## WORK REQUIRED
For this exercise, restate word for word only the lines from the one containing "Hayden Walker" through the last line below. Pictures do not get copied.

Records from a collection:
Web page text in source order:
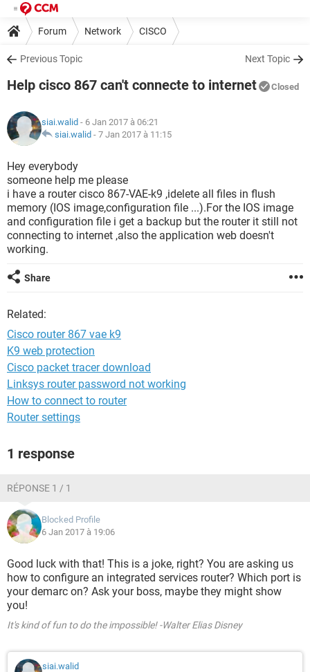
Forum Network CISCO
Previous Topic Next Topic
Help cisco 867 can't connecte to internet Closed
siai.walid - 6 Jan 2017 à 06:21
siai.walid - 7 Jan 2017 à 11:15
Hey everybody
someone help me please
i have a router cisco 867-VAE-k9 ,idelete all files in flush
memory (IOS image,configuration file ...).For the IOS image
and configuration file i get a backup but the router it still not
connecting to internet ,also the application web doesn't
working.
Share
Related:
Cisco router 867 vae k9
K9 web protection
Cisco packet tracer download
Linksys router password not working
How to connect to router
Router settings
1 response
RÉPONSE 1 / 1
Blocked Profile
6 Jan 2017 à 19:06
Good luck with that! This is a joke, right? You are asking us
how to configure an integrated services router? Which port is
your demarc on? Ask your boss, maybe they might show
you!
It's kind of fun to do the impossible! -Walter Elias Disney
siai.walid
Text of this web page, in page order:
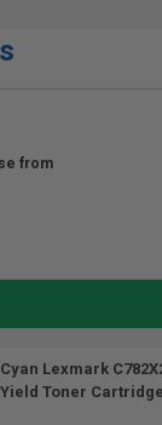
from
Lexmark
Toner
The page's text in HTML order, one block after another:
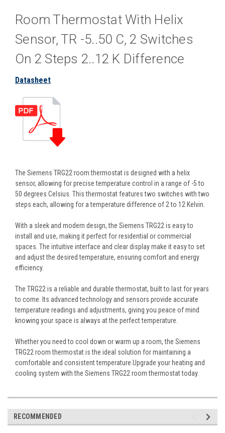
Room Thermostat With Helix
Sensor, TR -5..50 C, 2 Switches
On 2 Steps 2..12 K Difference
Datasheet
The Siemens TRG22 room thermostat is designed with a helix
sensor, allowing for precise temperature control in a range of -5 to
50 degrees Celsius. This thermostat features two switches with two
steps each, allowing for a temperature difference of 2 to 12 Kelvin.
With a sleek and modern design, the Siemens TRG22 is easy to
install and use, making it perfect for residential or commercial
spaces. The intuitive interface and clear display make it easy to set
and adjust the desired temperature, ensuring comfort and energy
efficiency.
The TRG22 is a reliable and durable thermostat, built to last for years
to come. Its advanced technology and sensors provide accurate
temperature readings and adjustments, giving you peace of mind
knowing your space is always at the perfect temperature.
Whether you need to cool down or warm up a room, the Siemens
TRG22 room thermostat is the ideal solution for maintaining a
comfortable and consistent temperature.Upgrade your heating and
cooling system with the Siemens TRG22 room thermostat today.
RECOMMENDED
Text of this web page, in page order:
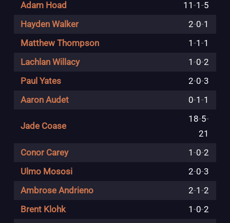
Adam Hoad
11-1-5
Hayden Walker
2-0-1
Matthew Thompson
1-1-1
Lachlan Willacy
1-0-2
Paul Yates
2-0-3
Aaron Audet
0-1-1
Jade Coase
18-5-
21
Conor Carey
1-0-2
Ulmo Mososi
2-0-3
Ambrose Andrieno
2-1-2
Brent Klohk
1-0-2
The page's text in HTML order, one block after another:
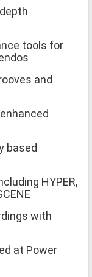
tools for
and
based
HYPER,
with
at Power

## YOUR RESPONSE
Hayden Walker
2-0-1
Matthew Thompson
1-1-1
Lachlan Willacy
1-0-2
Paul Yates
2-0-3
Aaron Audet
0-1-1
Jade Coase
18-5-
21
Conor Carey
1-0-2
Ulmo Mososi
2-0-3
Ambrose Andrieno
2-1-2
Brent Klohk
1-0-2
The page's text in HTML order, one block after another:
tools for
and
based
HYPER,
with
at Power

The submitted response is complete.